(Stored data)
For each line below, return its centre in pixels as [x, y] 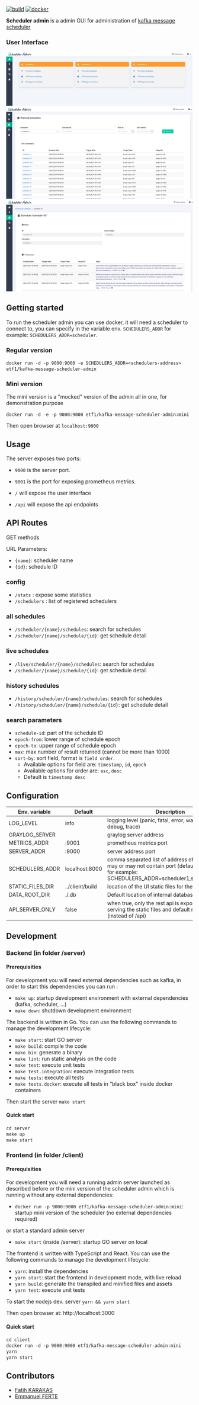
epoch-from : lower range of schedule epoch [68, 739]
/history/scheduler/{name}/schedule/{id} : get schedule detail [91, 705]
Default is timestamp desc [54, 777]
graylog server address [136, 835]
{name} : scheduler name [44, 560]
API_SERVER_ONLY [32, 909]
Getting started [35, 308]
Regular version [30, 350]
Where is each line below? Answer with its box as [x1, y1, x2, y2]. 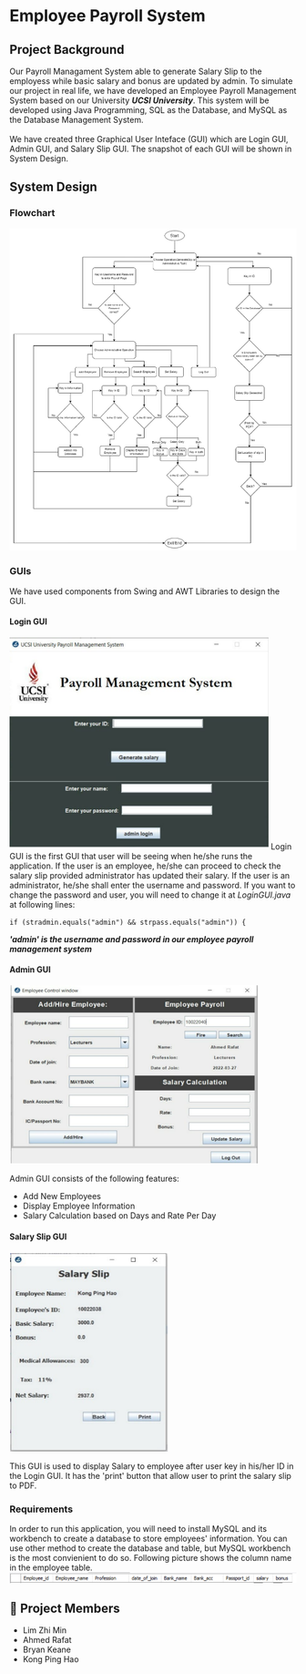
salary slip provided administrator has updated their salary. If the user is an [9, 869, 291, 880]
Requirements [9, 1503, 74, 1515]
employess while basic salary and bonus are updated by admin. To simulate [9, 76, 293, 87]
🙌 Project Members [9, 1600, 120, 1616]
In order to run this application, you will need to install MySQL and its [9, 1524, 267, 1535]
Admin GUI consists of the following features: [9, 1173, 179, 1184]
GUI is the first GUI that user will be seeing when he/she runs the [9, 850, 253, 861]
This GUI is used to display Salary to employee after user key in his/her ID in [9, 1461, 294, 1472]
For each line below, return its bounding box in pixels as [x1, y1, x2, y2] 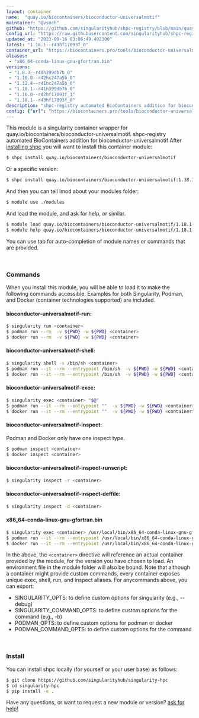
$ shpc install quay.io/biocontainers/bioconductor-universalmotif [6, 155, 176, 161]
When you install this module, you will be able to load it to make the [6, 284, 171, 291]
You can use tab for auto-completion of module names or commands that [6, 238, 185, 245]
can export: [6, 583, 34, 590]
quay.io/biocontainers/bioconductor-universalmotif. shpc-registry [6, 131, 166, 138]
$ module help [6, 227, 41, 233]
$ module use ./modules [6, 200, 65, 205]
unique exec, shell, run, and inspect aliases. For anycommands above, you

** WHAT YOU NEED TO DO **
Write the lines from the line containing "For each line below, return its bounding" through the last line of the data out again exactly, and only those lines; pictures stay out.

** EXPECTED ANSWER **
For each line below, return its bounding box in pixels as [x1, y1, x2, y2] 
$ shpc install quay.io/biocontainers/bioconductor-universalmotif [6, 155, 176, 161]
When you install this module, you will be able to load it to make the [6, 284, 171, 291]
You can use tab for auto-completion of module names or commands that [6, 238, 185, 245]
can export: [6, 583, 34, 590]
quay.io/biocontainers/bioconductor-universalmotif. shpc-registry [6, 131, 166, 138]
$ module help [6, 227, 41, 233]
$ module use ./modules [6, 200, 65, 205]
unique exec, shell, run, and inspect aliases. For anycommands above, you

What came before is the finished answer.